You'll have to be careful with updating the texture, the amount of stress you put on your CPU exactly. It is more likely that you'll end up having CPU as a bottleneck than the actual memory transfer. Copying things around isn't that expensive (unless you do too much of it), but the actual CPU-side update on the texture may be.

Best regards!
Data transfer is very unlikely to be a bottleneck on any reasonably modern hardware, unless you're doing something utterly crazy. What will kill performance for you is if any such transfer needs to stall the pipeline. What this means is that if a resource is in use for drawing at the time you're updating it (and remember that a GPU is a parallel processor - your draw calls don't actually draw stuff, all they do is tell the GPU to draw it at some later time) the entire pipeline needs to stall and drain before the resource can be updated. Do this many times per frame on many different resources and you may even drop back to single-digit framerates.

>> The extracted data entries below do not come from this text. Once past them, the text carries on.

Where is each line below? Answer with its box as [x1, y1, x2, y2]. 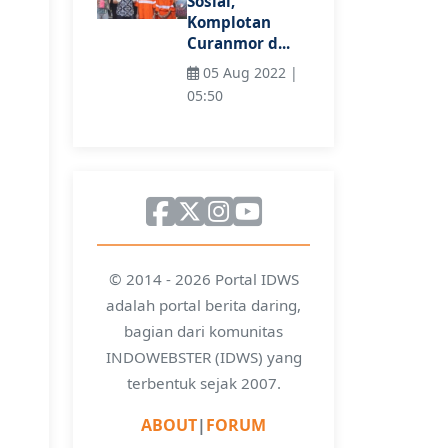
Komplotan [187, 12, 271, 33]
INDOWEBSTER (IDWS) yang [105, 346, 302, 367]
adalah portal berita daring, [106, 294, 301, 315]
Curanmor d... [187, 33, 290, 54]
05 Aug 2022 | [199, 62, 298, 82]
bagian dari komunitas [124, 320, 283, 341]
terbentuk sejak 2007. [126, 372, 281, 393]
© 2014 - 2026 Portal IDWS [108, 268, 299, 289]

This is more of an issue on modern hardware than it was back in the old days because modern hardware has much deeper pipelines with many concurrent operations going on in each pipeline stage. A pipeline stall/drain is an absolute killer.

To resolve this you need to use dynamic resources with the proper lock flags specified when updating; these will serve as hints to the driver that it's OK to not stall as the portion you're updating is not currently being used for drawing, or to continue working with it's current chunk of GPU memory but give you a new chunk for the purposes of updates.

Have a look in your DXSDK help file - there are sections (under the "Performance Optimizations" heading) on using dynamic textures and using dynamic vertex/index buffers that give useful tips and sample code.

Direct3D has need of instancing, but we do not. We have plenty of glVertexAttrib calls.